(EXERCISE INPUT Opens)

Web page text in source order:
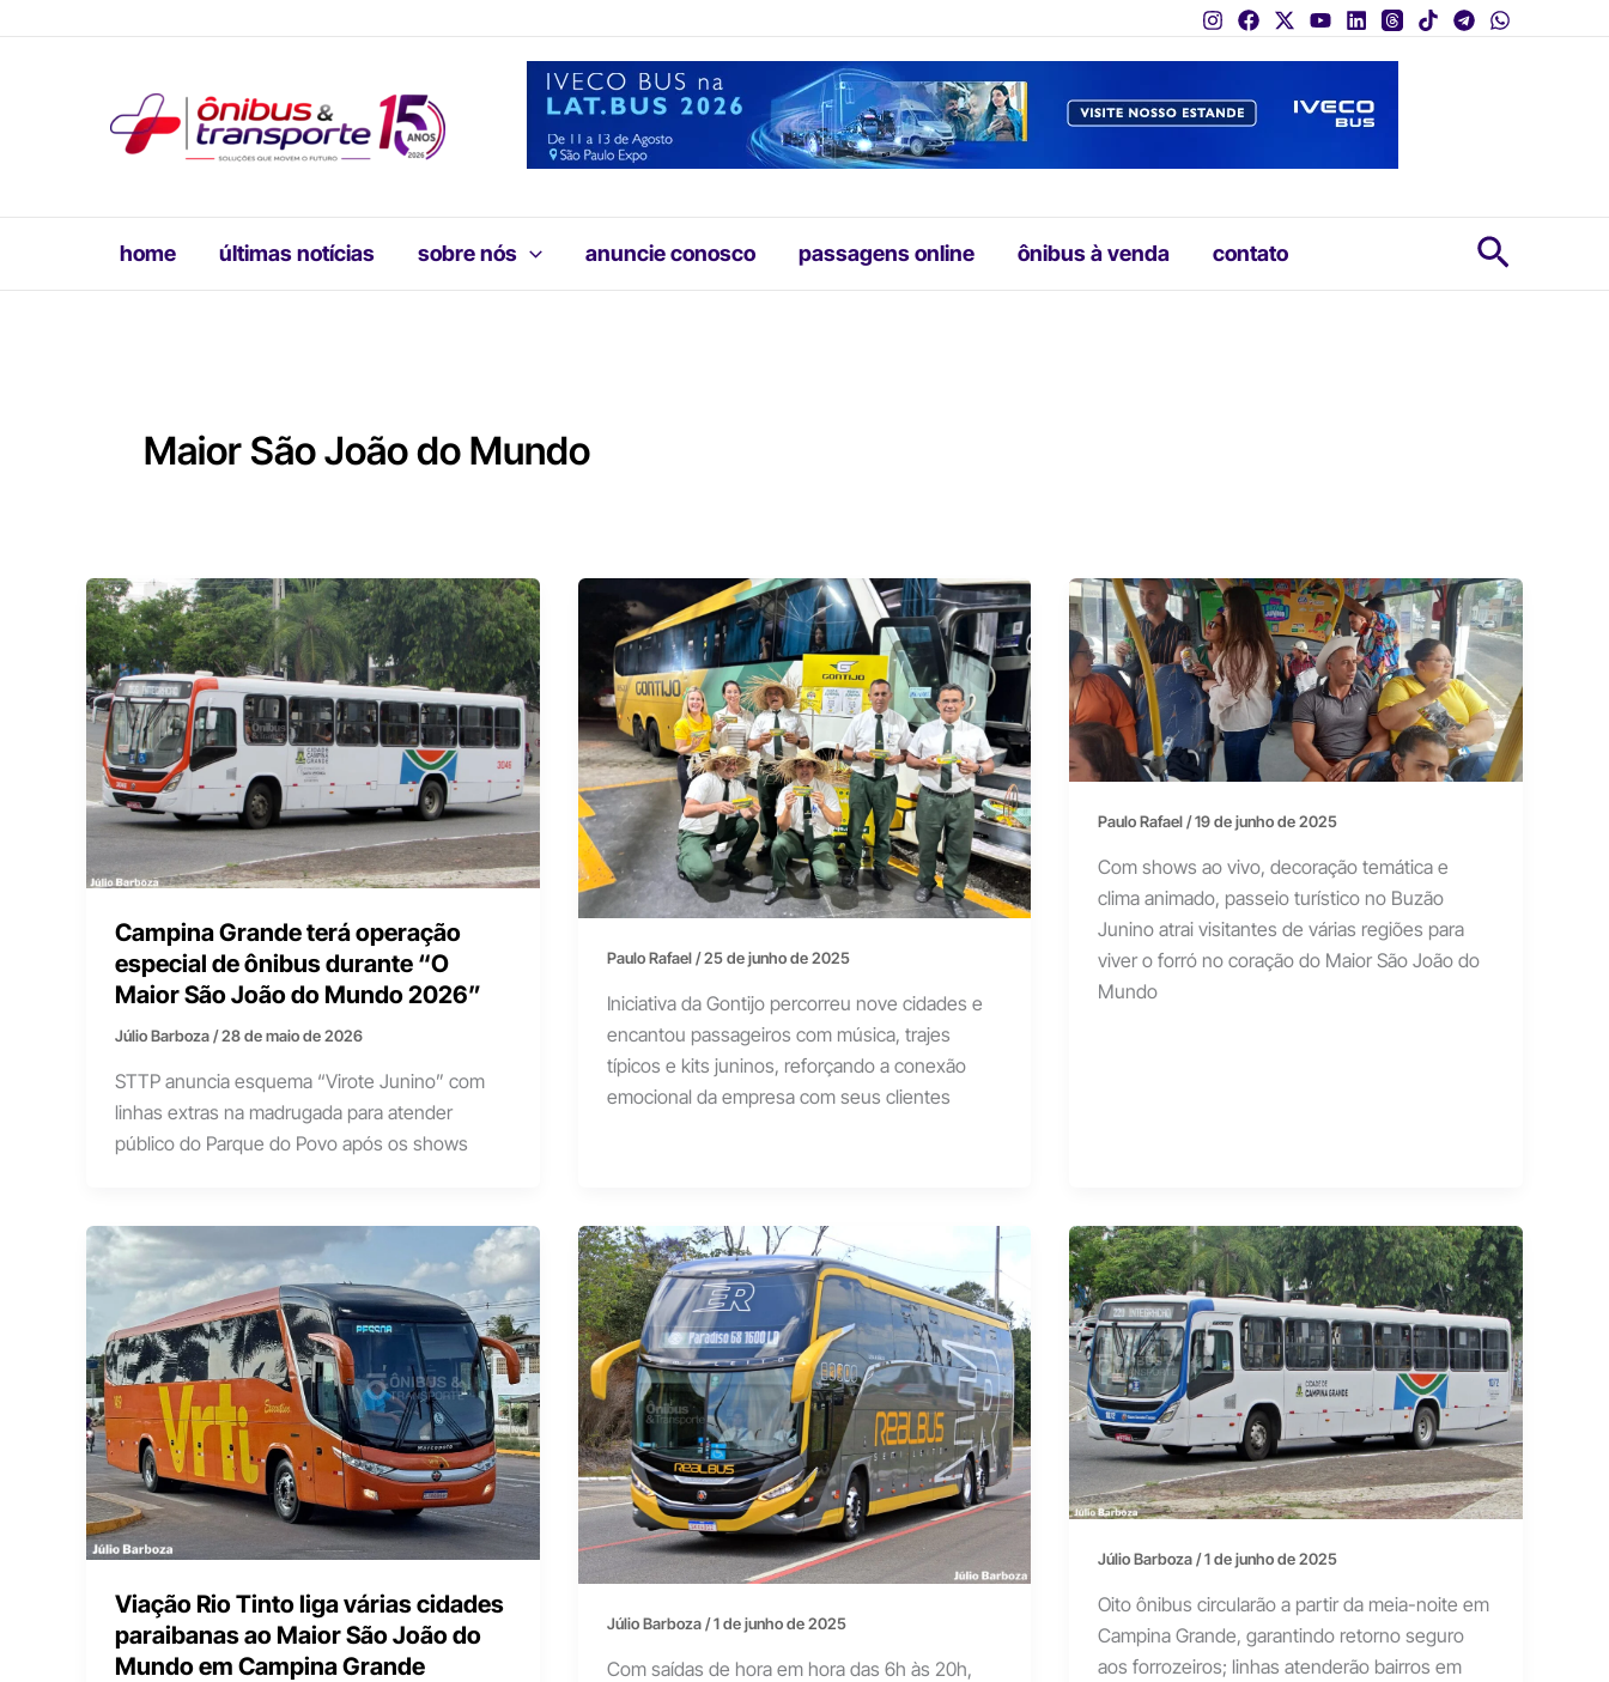
home últimas notícias sobre nós anuncie conosco passagens online ônibus à venda contato
Maior São João do Mundo
Campina Grande terá operação
especial de ônibus durante “O
Maior São João do Mundo 2026”
Júlio Barboza/28 de maio de 2026
STTP anuncia esquema “Virote Junino” com
linhas extras na madrugada para atender
público do Parque do Povo após os shows
Paulo Rafael/25 de junho de 2025
Iniciativa da Gontijo percorreu nove cidades e
encantou passageiros com música, trajes
típicos e kits juninos, reforçando a conexão
emocional da empresa com seus clientes
Paulo Rafael/19 de junho de 2025
Com shows ao vivo, decoração temática e
clima animado, passeio turístico no Buzão
Junino atrai visitantes de várias regiões para
viver o forró no coração do Maior São João do
Mundo
Viação Rio Tinto liga várias cidades
paraibanas ao Maior São João do
Mundo em Campina Grande
Júlio Barboza/1 de junho de 2025
Com saídas de hora em hora das 6h às 20h,
Júlio Barboza/1 de junho de 2025
Oito ônibus circularão a partir da meia-noite em
Campina Grande, garantindo retorno seguro
aos forrozeiros; linhas atenderão bairros em
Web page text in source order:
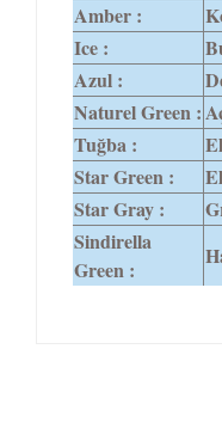
Amber :
Ice :
Azul :
Naturel Green :
Tuğba :
Star Green :
Star Gray :
Sindirella
Green :
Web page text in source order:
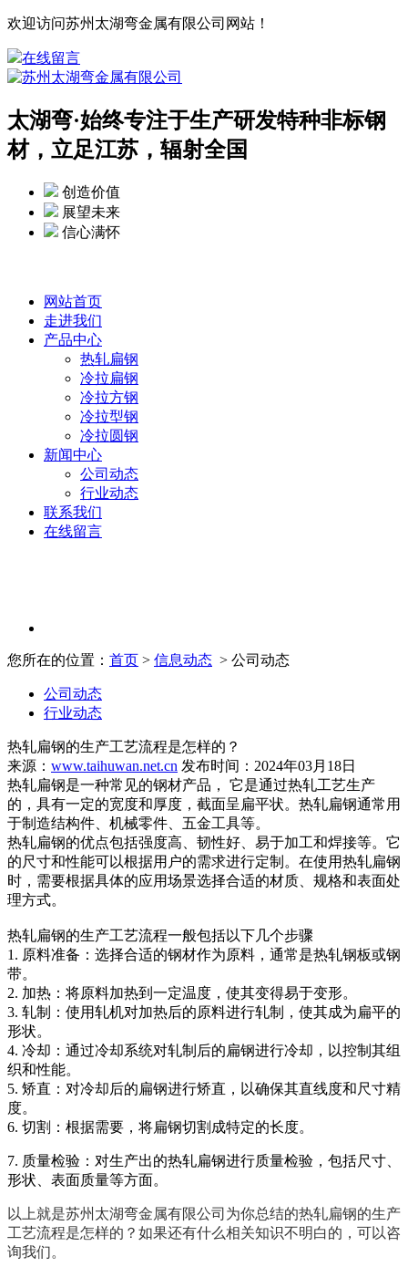
欢迎访问苏州太湖弯金属有限公司网站！
在线留言
太湖弯·始终专注于生产研发特种非标钢
材，立足江苏，辐射全国
创造价值
展望未来
信心满怀
网站首页
走进我们
产品中心
热轧扁钢
冷拉扁钢
冷拉方钢
冷拉型钢
冷拉圆钢
新闻中心
公司动态
行业动态
联系我们
在线留言
您所在的位置： 首页 > 信息动态 > 公司动态
公司动态
行业动态
热轧扁钢的生产工艺流程是怎样的？
来源： www.taihuwan.net.cn 发布时间：2024年03月18日
热轧扁钢是一种常见的钢材产品， 它是通过热轧工艺生产
的，具有一定的宽度和厚度，截面呈扁平状。热轧扁钢通常用
于制造结构件、机械零件、五金工具等。
热轧扁钢的优点包括强度高、韧性好、易于加工和焊接等。它
的尺寸和性能可以根据用户的需求进行定制。在使用热轧扁钢
时，需要根据具体的应用场景选择合适的材质、规格和表面处
理方式。
热轧扁钢的生产工艺流程一般包括以下几个步骤
1. 原料准备：选择合适的钢材作为原料，通常是热轧钢板或钢
带。
2. 加热：将原料加热到一定温度，使其变得易于变形。
3. 轧制：使用轧机对加热后的原料进行轧制，使其成为扁平的
形状。
4. 冷却：通过冷却系统对轧制后的扁钢进行冷却，以控制其组
织和性能。
5. 矫直：对冷却后的扁钢进行矫直，以确保其直线度和尺寸精
度。
6. 切割：根据需要，将扁钢切割成特定的长度。
7. 质量检验：对生产出的热轧扁钢进行质量检验，包括尺寸、
形状、表面质量等方面。
以上就是苏州太湖弯金属有限公司为你总结的热轧扁钢的生产
工艺流程是怎样的？如果还有什么相关知识不明白的，可以咨
询我们。
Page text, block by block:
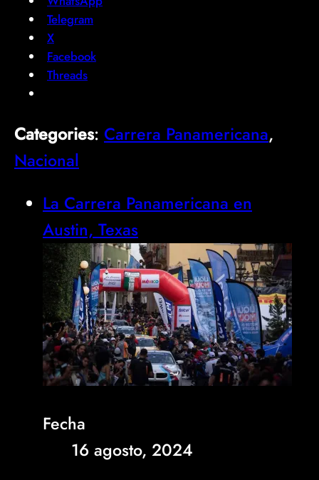
Telegram
X
Facebook
Threads
Categories: Carrera Panamericana
Nacional
La Carrera Panamericana en
Austin, Texas
Fecha
16 agosto, 2024
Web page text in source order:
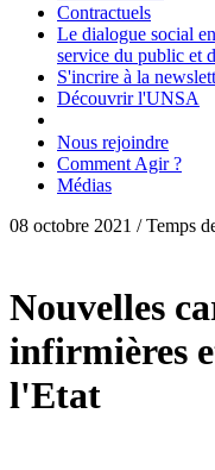
Contractuels
Le dialogue social
service du public et
S'incrire à la
Découvrir l'UNSA
Nous rejoindre
Comment Agir ?
Médias
08 octobre 2021 / Temps
Nouvelles
infirmières
l'Etat

(EXERCISE INPUT Closes)

▶ _WHAT YOU WILL DO_: Once the pictures are set aside, please output all the data word for word.

▶ _ANSWER TO THE PROBLEM_:
Web page text in source order:
home últimas notícias sobre nós anuncie conosco passagens online ônibus à venda contato
Maior São João do Mundo
Campina Grande terá operação
especial de ônibus durante “O
Maior São João do Mundo 2026”
Júlio Barboza/28 de maio de 2026
STTP anuncia esquema “Virote Junino” com
linhas extras na madrugada para atender
público do Parque do Povo após os shows
Paulo Rafael/25 de junho de 2025
Iniciativa da Gontijo percorreu nove cidades e
encantou passageiros com música, trajes
típicos e kits juninos, reforçando a conexão
emocional da empresa com seus clientes
Paulo Rafael/19 de junho de 2025
Com shows ao vivo, decoração temática e
clima animado, passeio turístico no Buzão
Junino atrai visitantes de várias regiões para
viver o forró no coração do Maior São João do
Mundo
Viação Rio Tinto liga várias cidades
paraibanas ao Maior São João do
Mundo em Campina Grande
Júlio Barboza/1 de junho de 2025
Com saídas de hora em hora das 6h às 20h,
Júlio Barboza/1 de junho de 2025
Oito ônibus circularão a partir da meia-noite em
Campina Grande, garantindo retorno seguro
aos forrozeiros; linhas atenderão bairros em
Web page text in source order:
Amber :
Ice :
Azul :
Naturel Green :
Tuğba :
Star Green :
Star Gray :
Sindirella
Green :
Web page text in source order:
欢迎访问苏州太湖弯金属有限公司网站！
在线留言
太湖弯·始终专注于生产研发特种非标钢
材，立足江苏，辐射全国
创造价值
展望未来
信心满怀
网站首页
走进我们
产品中心
热轧扁钢
冷拉扁钢
冷拉方钢
冷拉型钢
冷拉圆钢
新闻中心
公司动态
行业动态
联系我们
在线留言
您所在的位置： 首页 > 信息动态 > 公司动态
公司动态
行业动态
热轧扁钢的生产工艺流程是怎样的？
来源： www.taihuwan.net.cn 发布时间：2024年03月18日
热轧扁钢是一种常见的钢材产品， 它是通过热轧工艺生产
的，具有一定的宽度和厚度，截面呈扁平状。热轧扁钢通常用
于制造结构件、机械零件、五金工具等。
热轧扁钢的优点包括强度高、韧性好、易于加工和焊接等。它
的尺寸和性能可以根据用户的需求进行定制。在使用热轧扁钢
时，需要根据具体的应用场景选择合适的材质、规格和表面处
理方式。
热轧扁钢的生产工艺流程一般包括以下几个步骤
1. 原料准备：选择合适的钢材作为原料，通常是热轧钢板或钢
带。
2. 加热：将原料加热到一定温度，使其变得易于变形。
3. 轧制：使用轧机对加热后的原料进行轧制，使其成为扁平的
形状。
4. 冷却：通过冷却系统对轧制后的扁钢进行冷却，以控制其组
织和性能。
5. 矫直：对冷却后的扁钢进行矫直，以确保其直线度和尺寸精
度。
6. 切割：根据需要，将扁钢切割成特定的长度。
7. 质量检验：对生产出的热轧扁钢进行质量检验，包括尺寸、
形状、表面质量等方面。
以上就是苏州太湖弯金属有限公司为你总结的热轧扁钢的生产
工艺流程是怎样的？如果还有什么相关知识不明白的，可以咨
询我们。
Page text, block by block:
Telegram
X
Facebook
Threads
Categories: Carrera Panamericana
Nacional
La Carrera Panamericana en
Austin, Texas
Fecha
16 agosto, 2024
Web page text in source order:
Contractuels
Le dialogue social
service du public et
S'incrire à la
Découvrir l'UNSA
Nous rejoindre
Comment Agir ?
Médias
08 octobre 2021 / Temps
Nouvelles
infirmières
l'Etat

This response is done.